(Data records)
=== Section Start ===

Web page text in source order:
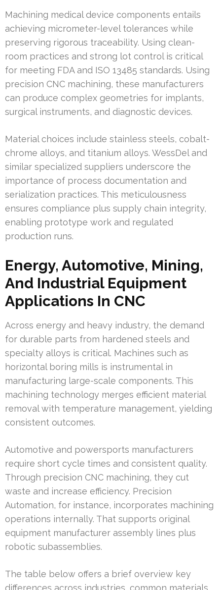
Machining medical device components entails
achieving micrometer-level tolerances while
preserving rigorous traceability. Using clean-
room practices and strong lot control is critical
for meeting FDA and ISO 13485 standards. Using
precision CNC machining, these manufacturers
can produce complex geometries for implants,
surgical instruments, and diagnostic devices.
Material choices include stainless steels, cobalt-
chrome alloys, and titanium alloys. WessDel and
similar specialized suppliers underscore the
importance of process documentation and
serialization practices. This meticulousness
ensures compliance plus supply chain integrity,
enabling prototype work and regulated
production runs.
Energy, Automotive, Mining,
And Industrial Equipment
Applications In CNC
Across energy and heavy industry, the demand
for durable parts from hardened steels and
specialty alloys is critical. Machines such as
horizontal boring mills is instrumental in
manufacturing large-scale components. This
machining technology merges efficient material
removal with temperature management, yielding
consistent outcomes.
Automotive and powersports manufacturers
require short cycle times and consistent quality.
Through precision CNC machining, they cut
waste and increase efficiency. Precision
Automation, for instance, incorporates machining
operations internally. That supports original
equipment manufacturer assembly lines plus
robotic subassemblies.
The table below offers a brief overview key
differences across industries, common materials
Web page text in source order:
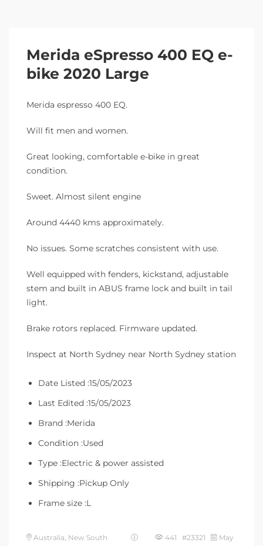
Merida eSpresso 400 EQ e-
bike 2020 Large
Merida espresso 400 EQ.
Will fit men and women.
Great looking, comfortable e-bike in great
condition.
Sweet. Almost silent engine
Around 4440 kms approximately.
No issues. Some scratches consistent with use.
Well equipped with fenders, kickstand, adjustable
stem and built in ABUS frame lock and built in tail
light.
Brake rotors replaced. Firmware updated.
Inspect at North Sydney near North Sydney station
Date Listed :15/05/2023
Last Edited :15/05/2023
Brand :Merida
Condition :Used
Type :Electric & power assisted
Shipping :Pickup Only
Frame size :L
Australia, New South 441 #23321 May
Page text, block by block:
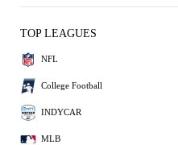
TOP LEAGUES
NFL
College Football
INDYCAR
MLB
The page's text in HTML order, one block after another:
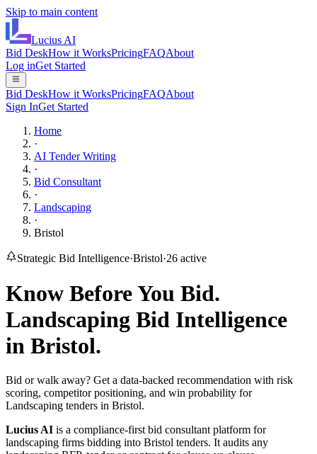
Skip to main content
Lucius AI
Bid DeskHow it WorksPricingFAQAbout
Log inGet Started
Bid DeskHow it WorksPricingFAQAbout
Sign InGet Started
Home
·
AI Tender Writing
·
Bid Consultant
·
Landscaping
·
Bristol
Strategic Bid Intelligence·Bristol·26 active
Know Before You Bid.
Landscaping Bid Intelligence
in Bristol.
Bid or walk away? Get a data-backed recommendation with risk
scoring, competitor positioning, and win probability for
Landscaping tenders in Bristol.
Lucius AI is a compliance-first bid consultant platform for
landscaping firms bidding into Bristol tenders. It audits any
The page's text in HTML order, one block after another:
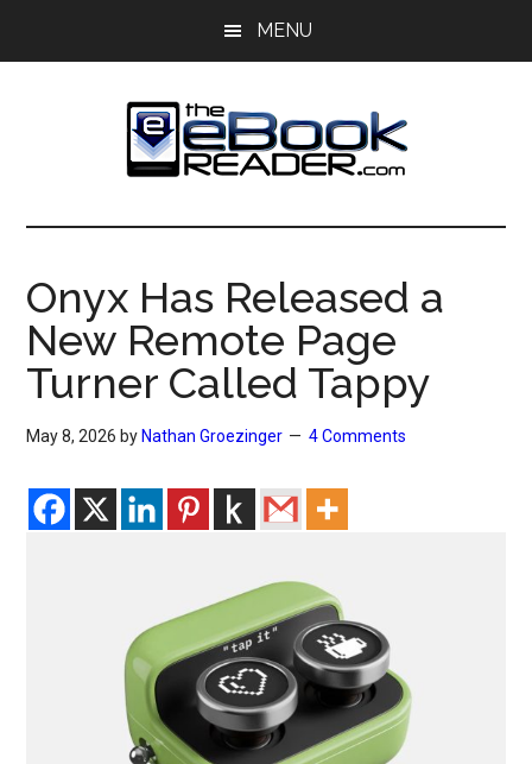
MENU
The
eBook
Reader
eBook
Blog
Onyx Has Released a
New Remote Page
Turner Called Tappy
May 8, 2026 by Nathan Groezinger 4 Comments
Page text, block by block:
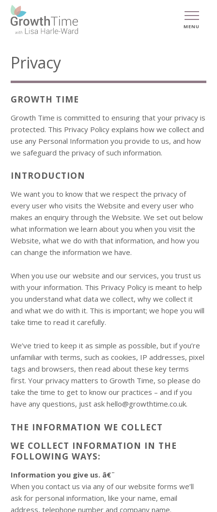
MENU
Privacy
GROWTH TIME
Growth Time is committed to ensuring that your privacy is
protected. This Privacy Policy explains how we collect and
use any Personal Information you provide to us, and how
we safeguard the privacy of such information.
INTRODUCTION
We want you to know that we respect the privacy of
every user who visits the Website and every user who
makes an enquiry through the Website. We set out below
what information we learn about you when you visit the
Website, what we do with that information, and how you
can change the information we have.
When you use our website and our services, you trust us
with your information. This Privacy Policy is meant to help
you understand what data we collect, why we collect it
and what we do with it. This is important; we hope you will
take time to read it carefully.
We’ve tried to keep it as simple as possible, but if you’re
unfamiliar with terms, such as cookies, IP addresses, pixel
tags and browsers, then read about these key terms
first. Your privacy matters to Growth Time, so please do
take the time to get to know our practices – and if you
have any questions, just ask hello@growthtime.co.uk.
THE INFORMATION WE COLLECT
WE COLLECT INFORMATION IN THE
FOLLOWING WAYS:
Information you give us. â€¨
When you contact us via any of our website forms we’ll
ask for personal information, like your name, email
address, telephone number and company name.
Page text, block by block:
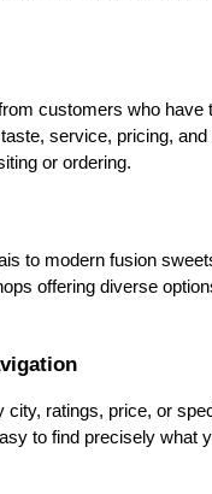
K.C. Das is famous for
rasgulla, sandesh, and
serving generations
Sindhi Confectioners
sweet shops in Delhi, it
motichoor ladoo, and
sweets. It’s known
customers who have
service, pricing, and
or ordering.
to modern fusion
offering diverse
city, ratings, price, or
to find precisely what
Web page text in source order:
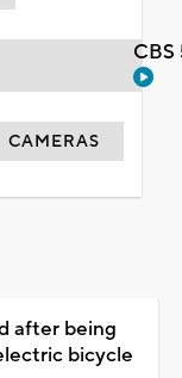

=== Section End ===

- Work required
Exact repetition of all the records is required, with the pictures excluded.

- Written answer
Web page text in source order:
Machining medical device components entails
achieving micrometer-level tolerances while
preserving rigorous traceability. Using clean-
room practices and strong lot control is critical
for meeting FDA and ISO 13485 standards. Using
precision CNC machining, these manufacturers
can produce complex geometries for implants,
surgical instruments, and diagnostic devices.
Material choices include stainless steels, cobalt-
chrome alloys, and titanium alloys. WessDel and
similar specialized suppliers underscore the
importance of process documentation and
serialization practices. This meticulousness
ensures compliance plus supply chain integrity,
enabling prototype work and regulated
production runs.
Energy, Automotive, Mining,
And Industrial Equipment
Applications In CNC
Across energy and heavy industry, the demand
for durable parts from hardened steels and
specialty alloys is critical. Machines such as
horizontal boring mills is instrumental in
manufacturing large-scale components. This
machining technology merges efficient material
removal with temperature management, yielding
consistent outcomes.
Automotive and powersports manufacturers
require short cycle times and consistent quality.
Through precision CNC machining, they cut
waste and increase efficiency. Precision
Automation, for instance, incorporates machining
operations internally. That supports original
equipment manufacturer assembly lines plus
robotic subassemblies.
The table below offers a brief overview key
differences across industries, common materials
Web page text in source order:
Merida eSpresso 400 EQ e-
bike 2020 Large
Merida espresso 400 EQ.
Will fit men and women.
Great looking, comfortable e-bike in great
condition.
Sweet. Almost silent engine
Around 4440 kms approximately.
No issues. Some scratches consistent with use.
Well equipped with fenders, kickstand, adjustable
stem and built in ABUS frame lock and built in tail
light.
Brake rotors replaced. Firmware updated.
Inspect at North Sydney near North Sydney station
Date Listed :15/05/2023
Last Edited :15/05/2023
Brand :Merida
Condition :Used
Type :Electric & power assisted
Shipping :Pickup Only
Frame size :L
Australia, New South 441 #23321 May
Page text, block by block:
TOP LEAGUES
NFL
College Football
INDYCAR
MLB
The page's text in HTML order, one block after another:
Skip to main content
Lucius AI
Bid DeskHow it WorksPricingFAQAbout
Log inGet Started
Bid DeskHow it WorksPricingFAQAbout
Sign InGet Started
Home
·
AI Tender Writing
·
Bid Consultant
·
Landscaping
·
Bristol
Strategic Bid Intelligence·Bristol·26 active
Know Before You Bid.
Landscaping Bid Intelligence
in Bristol.
Bid or walk away? Get a data-backed recommendation with risk
scoring, competitor positioning, and win probability for
Landscaping tenders in Bristol.
Lucius AI is a compliance-first bid consultant platform for
landscaping firms bidding into Bristol tenders. It audits any
The page's text in HTML order, one block after another:
MENU
The
eBook
Reader
eBook
Blog
Onyx Has Released a
New Remote Page
Turner Called Tappy
May 8, 2026 by Nathan Groezinger 4 Comments
Page text, block by block:
MENU
Privacy
GROWTH TIME
Growth Time is committed to ensuring that your privacy is
protected. This Privacy Policy explains how we collect and
use any Personal Information you provide to us, and how
we safeguard the privacy of such information.
INTRODUCTION
We want you to know that we respect the privacy of
every user who visits the Website and every user who
makes an enquiry through the Website. We set out below
what information we learn about you when you visit the
Website, what we do with that information, and how you
can change the information we have.
When you use our website and our services, you trust us
with your information. This Privacy Policy is meant to help
you understand what data we collect, why we collect it
and what we do with it. This is important; we hope you will
take time to read it carefully.
We’ve tried to keep it as simple as possible, but if you’re
unfamiliar with terms, such as cookies, IP addresses, pixel
tags and browsers, then read about these key terms
first. Your privacy matters to Growth Time, so please do
take the time to get to know our practices – and if you
have any questions, just ask hello@growthtime.co.uk.
THE INFORMATION WE COLLECT
WE COLLECT INFORMATION IN THE
FOLLOWING WAYS:
Information you give us. â€¨
When you contact us via any of our website forms we’ll
ask for personal information, like your name, email
address, telephone number and company name.
Page text, block by block:
K.C. Das is famous for
rasgulla, sandesh, and
serving generations
Sindhi Confectioners
sweet shops in Delhi, it
motichoor ladoo, and
sweets. It’s known
customers who have
service, pricing, and
or ordering.
to modern fusion
offering diverse
city, ratings, price, or
to find precisely what
Web page text in source order:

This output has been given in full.